Max Fish was the unofficial clubhouse of New York indie rock (and I think it was the official clubhouse of Matador Records). If you wanted to join a band, sign a band, or hang out with a band, this was the place. There was the night a musician friend and I flirted with each other and whatever record label guy was buying drinks for the booth. (I don’t remember whether he was Interscope, Warner, or Dreamworks, but he brought his own cocktail parasols.)
 
Naturally, any bar so overrun by musicians would have a kickass jukebox. Being selected for the rotation at Max Fish meant a band had officially arrived. You played your friends’ CDs when sober and your crushes’ when drunk. Not that it was all hip. One late night, several of us began frantically doing the twist to Vince Guaraldi’s “Linus and Lucy” as one of the musicians on said jukebox climbed atop a chair, doffed her aviator shades, and began yelling, “Fuck being cool! Fuck the East Village!” Nostalgia and irony are everywhere now, but back then it was a sort of spontaneously goofy reminder of the geeks most of us once were.
 
Then there was the bathroom — technically two bathrooms, but somebody had flooded the other one. Or they were getting high in it. Or having sex. Inside, it was like the hot box from Cool Hand Luke, but adorned by a cave painting collaboration between Timothy Leary, Keith Haring, and a 9-year-old boy with Tourette’s. The aroma was supplied by Lysol and the Mexican restaurant down the block — not a romantic setting, but somehow conducive to making out with someone else’s boyfriend while his girlfriend pounded on the door. “Max Fish is responsible for my only ever one-night stand,” one regular told me. “I found out later he was on The Adventures of Pete and Pete. Talk about dating myself.”

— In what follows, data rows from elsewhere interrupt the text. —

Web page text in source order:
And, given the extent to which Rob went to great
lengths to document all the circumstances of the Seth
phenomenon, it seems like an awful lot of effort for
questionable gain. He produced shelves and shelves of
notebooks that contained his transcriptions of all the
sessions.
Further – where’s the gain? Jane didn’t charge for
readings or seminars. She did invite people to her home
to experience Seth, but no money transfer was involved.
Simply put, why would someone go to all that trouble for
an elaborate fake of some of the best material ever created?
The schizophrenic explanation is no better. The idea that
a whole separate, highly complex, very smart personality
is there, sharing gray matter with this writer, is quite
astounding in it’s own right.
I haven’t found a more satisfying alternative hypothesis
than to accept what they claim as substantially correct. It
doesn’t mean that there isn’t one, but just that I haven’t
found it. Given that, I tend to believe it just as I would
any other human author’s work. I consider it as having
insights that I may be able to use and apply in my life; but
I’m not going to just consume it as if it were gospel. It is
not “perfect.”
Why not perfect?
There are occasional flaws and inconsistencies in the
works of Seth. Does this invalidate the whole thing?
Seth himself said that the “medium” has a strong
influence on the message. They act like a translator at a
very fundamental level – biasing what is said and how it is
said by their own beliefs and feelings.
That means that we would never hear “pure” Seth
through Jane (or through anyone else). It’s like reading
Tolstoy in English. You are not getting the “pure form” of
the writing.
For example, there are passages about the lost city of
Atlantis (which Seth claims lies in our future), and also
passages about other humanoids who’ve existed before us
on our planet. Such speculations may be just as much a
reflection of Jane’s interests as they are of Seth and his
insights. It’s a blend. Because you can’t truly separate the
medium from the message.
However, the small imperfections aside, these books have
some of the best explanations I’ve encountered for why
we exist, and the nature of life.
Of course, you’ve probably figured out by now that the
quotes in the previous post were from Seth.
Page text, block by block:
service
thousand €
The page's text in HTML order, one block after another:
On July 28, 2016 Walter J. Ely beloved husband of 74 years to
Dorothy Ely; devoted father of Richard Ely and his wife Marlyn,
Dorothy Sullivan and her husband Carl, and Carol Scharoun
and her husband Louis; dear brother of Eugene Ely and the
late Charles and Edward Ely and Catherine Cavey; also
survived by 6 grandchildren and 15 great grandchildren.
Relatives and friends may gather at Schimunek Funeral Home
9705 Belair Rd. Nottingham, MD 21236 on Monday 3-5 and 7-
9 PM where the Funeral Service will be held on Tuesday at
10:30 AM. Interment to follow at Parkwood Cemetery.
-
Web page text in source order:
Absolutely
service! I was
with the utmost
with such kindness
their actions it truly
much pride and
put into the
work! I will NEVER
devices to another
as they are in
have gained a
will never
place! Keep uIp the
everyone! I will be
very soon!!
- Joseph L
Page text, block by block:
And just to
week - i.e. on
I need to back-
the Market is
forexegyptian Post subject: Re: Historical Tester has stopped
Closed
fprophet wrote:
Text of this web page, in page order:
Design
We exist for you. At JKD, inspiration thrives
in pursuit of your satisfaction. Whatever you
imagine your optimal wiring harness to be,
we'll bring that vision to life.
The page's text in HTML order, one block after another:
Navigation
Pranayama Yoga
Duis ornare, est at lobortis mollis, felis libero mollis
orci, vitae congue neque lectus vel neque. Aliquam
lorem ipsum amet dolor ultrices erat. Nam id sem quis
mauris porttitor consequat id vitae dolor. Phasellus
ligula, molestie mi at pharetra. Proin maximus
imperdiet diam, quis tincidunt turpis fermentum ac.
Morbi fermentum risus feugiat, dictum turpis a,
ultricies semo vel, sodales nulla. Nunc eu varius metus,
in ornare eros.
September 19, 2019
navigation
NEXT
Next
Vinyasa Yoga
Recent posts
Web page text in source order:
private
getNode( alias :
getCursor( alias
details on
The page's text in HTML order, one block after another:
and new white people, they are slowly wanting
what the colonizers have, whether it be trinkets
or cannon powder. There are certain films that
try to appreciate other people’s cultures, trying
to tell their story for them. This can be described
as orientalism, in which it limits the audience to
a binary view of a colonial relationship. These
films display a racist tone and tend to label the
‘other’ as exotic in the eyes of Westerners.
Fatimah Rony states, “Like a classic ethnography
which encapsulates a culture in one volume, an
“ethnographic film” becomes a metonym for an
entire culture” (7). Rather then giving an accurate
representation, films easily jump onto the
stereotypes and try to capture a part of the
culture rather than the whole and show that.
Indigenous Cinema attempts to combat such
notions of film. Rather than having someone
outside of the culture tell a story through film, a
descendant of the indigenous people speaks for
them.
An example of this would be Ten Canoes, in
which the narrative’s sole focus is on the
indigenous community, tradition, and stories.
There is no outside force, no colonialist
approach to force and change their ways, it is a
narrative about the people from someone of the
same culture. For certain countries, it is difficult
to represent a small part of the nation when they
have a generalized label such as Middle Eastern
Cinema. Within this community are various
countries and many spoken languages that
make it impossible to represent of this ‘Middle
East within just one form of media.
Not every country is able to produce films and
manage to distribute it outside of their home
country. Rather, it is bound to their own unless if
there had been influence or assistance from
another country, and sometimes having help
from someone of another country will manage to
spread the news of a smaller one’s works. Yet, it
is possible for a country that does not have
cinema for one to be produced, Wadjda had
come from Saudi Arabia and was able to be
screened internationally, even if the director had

Max Fish became a mandatory stop on any night out on the Lower East Side, which seemed to have more stops all of the time. The adjacent Pink Pony Café had sandwiches and another bathroom; both were welcome sights around 1 a.m. The Alleged Gallery offered the more serious artists a (somewhat) less boozy place to show their work. Arlene’s Grocery and Mercury Lounge gave the musicians gigs. A bar opened up across the street to catch the runoff. Then another. Another. Then came the New York Times writeup in 1997: “The New Bohemia: East of Soho, But Still Unspoiled.” The title rendered itself obsolete upon publishing: Once it’s a full-color half-page, it’s spoiled.
 
And what was that half-page color photo of? Max Fish. With me and two of my friends standing in front. We had stopped by, someone who we thought was an NYU student was snapping photos, so we just ignored her. The weekend after the photo ran, Allan told us they were slammed and we stayed away, a little guilty.

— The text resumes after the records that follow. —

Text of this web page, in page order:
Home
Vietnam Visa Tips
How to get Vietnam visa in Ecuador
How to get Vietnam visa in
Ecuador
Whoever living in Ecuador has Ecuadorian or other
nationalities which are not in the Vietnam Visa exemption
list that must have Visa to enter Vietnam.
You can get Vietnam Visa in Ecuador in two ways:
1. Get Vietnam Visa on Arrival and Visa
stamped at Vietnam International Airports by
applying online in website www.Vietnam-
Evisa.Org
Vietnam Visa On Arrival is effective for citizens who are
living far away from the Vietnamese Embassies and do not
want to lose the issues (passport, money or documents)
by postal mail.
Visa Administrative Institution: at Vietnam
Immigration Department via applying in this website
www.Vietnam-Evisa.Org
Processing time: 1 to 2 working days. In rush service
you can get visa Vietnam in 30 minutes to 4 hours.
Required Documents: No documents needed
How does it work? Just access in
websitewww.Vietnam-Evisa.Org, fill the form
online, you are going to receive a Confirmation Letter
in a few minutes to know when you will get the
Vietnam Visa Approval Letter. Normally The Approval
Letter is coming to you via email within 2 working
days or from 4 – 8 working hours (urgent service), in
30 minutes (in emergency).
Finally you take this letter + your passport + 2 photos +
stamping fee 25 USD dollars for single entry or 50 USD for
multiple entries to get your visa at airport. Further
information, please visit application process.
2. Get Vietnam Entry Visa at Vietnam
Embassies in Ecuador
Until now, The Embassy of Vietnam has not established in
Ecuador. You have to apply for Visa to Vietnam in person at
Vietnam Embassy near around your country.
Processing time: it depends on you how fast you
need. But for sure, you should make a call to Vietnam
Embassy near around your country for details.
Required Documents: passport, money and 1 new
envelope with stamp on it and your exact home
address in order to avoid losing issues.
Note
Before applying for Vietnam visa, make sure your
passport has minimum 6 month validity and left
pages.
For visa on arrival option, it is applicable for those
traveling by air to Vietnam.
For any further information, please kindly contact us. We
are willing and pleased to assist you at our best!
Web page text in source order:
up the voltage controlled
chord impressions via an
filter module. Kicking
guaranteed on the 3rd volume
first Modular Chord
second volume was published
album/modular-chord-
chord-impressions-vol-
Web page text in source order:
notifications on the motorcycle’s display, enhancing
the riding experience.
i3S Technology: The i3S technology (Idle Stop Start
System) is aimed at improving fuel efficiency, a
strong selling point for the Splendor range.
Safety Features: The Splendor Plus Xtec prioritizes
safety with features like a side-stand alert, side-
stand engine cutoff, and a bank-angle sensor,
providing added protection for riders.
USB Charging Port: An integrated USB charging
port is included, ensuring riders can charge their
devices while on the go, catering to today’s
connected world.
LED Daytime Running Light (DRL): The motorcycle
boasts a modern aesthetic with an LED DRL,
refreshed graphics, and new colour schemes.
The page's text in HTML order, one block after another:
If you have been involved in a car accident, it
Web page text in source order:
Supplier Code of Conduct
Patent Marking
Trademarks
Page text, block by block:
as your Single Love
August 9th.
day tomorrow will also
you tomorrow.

Many of the newbies didn’t leave. And more came. The bits and pieces from which we had assembled our little boho personas suddenly went mass. We had stumbled across things on late-night TV, dug for them in crates, or idly picked some bit of ephemera up off of a “25 cents only” shelf. Newbies Googled it. And you can only search for what’s already there. Years ago, I had one friend with a mustache, tats, and trucker hat who was into bacon and bourbon — one. Suddenly, there were 25, 50, 100 clones of him. One day scientists may well be able to pinpoint the birth of the hipster to somewhere between the pool table and the back booth at Max Fish.

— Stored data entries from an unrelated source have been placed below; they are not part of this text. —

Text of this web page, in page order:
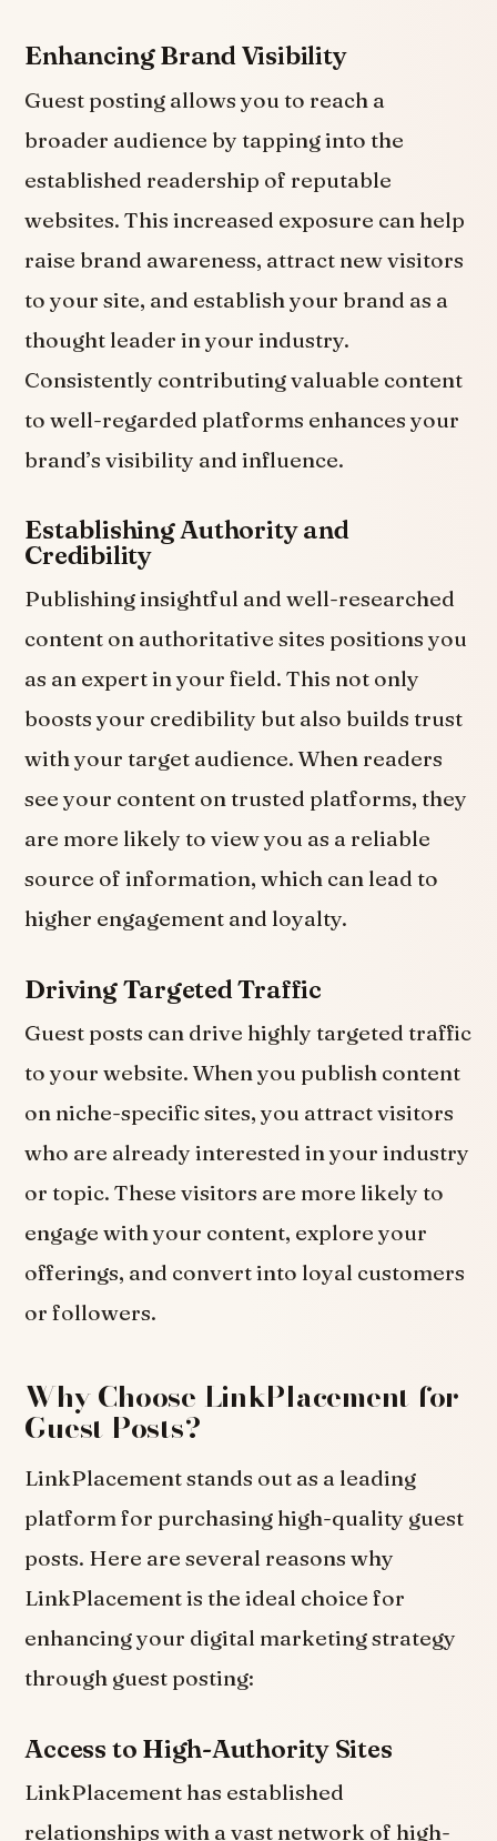
Enhancing Brand Visibility
Guest posting allows you to reach a
broader audience by tapping into the
established readership of reputable
websites. This increased exposure can help
raise brand awareness, attract new visitors
to your site, and establish your brand as a
thought leader in your industry.
Consistently contributing valuable content
to well-regarded platforms enhances your
brand’s visibility and influence.
Establishing Authority and
Credibility
Publishing insightful and well-researched
content on authoritative sites positions you
as an expert in your field. This not only
boosts your credibility but also builds trust
with your target audience. When readers
see your content on trusted platforms, they
are more likely to view you as a reliable
source of information, which can lead to
higher engagement and loyalty.
Driving Targeted Traffic
Guest posts can drive highly targeted traffic
to your website. When you publish content
on niche-specific sites, you attract visitors
who are already interested in your industry
or topic. These visitors are more likely to
engage with your content, explore your
offerings, and convert into loyal customers
or followers.
Why Choose LinkPlacement for
Guest Posts?
LinkPlacement stands out as a leading
platform for purchasing high-quality guest
posts. Here are several reasons why
LinkPlacement is the ideal choice for
enhancing your digital marketing strategy
through guest posting:
Access to High-Authority Sites
LinkPlacement has established
relationships with a vast network of high-

Last time I was back in the neighborhood — Citibikes now stand where dope dealers used to shuffle and mutter — there was a small crowd outside Max Fish, Allan checking I.D.s. We caught up, talked a little about the friends who had drifted off. We didn’t talk about how things have changed — a look down the block and a shared roll of the eyes was enough. Brooklyn didn’t seem like such a bad idea after all.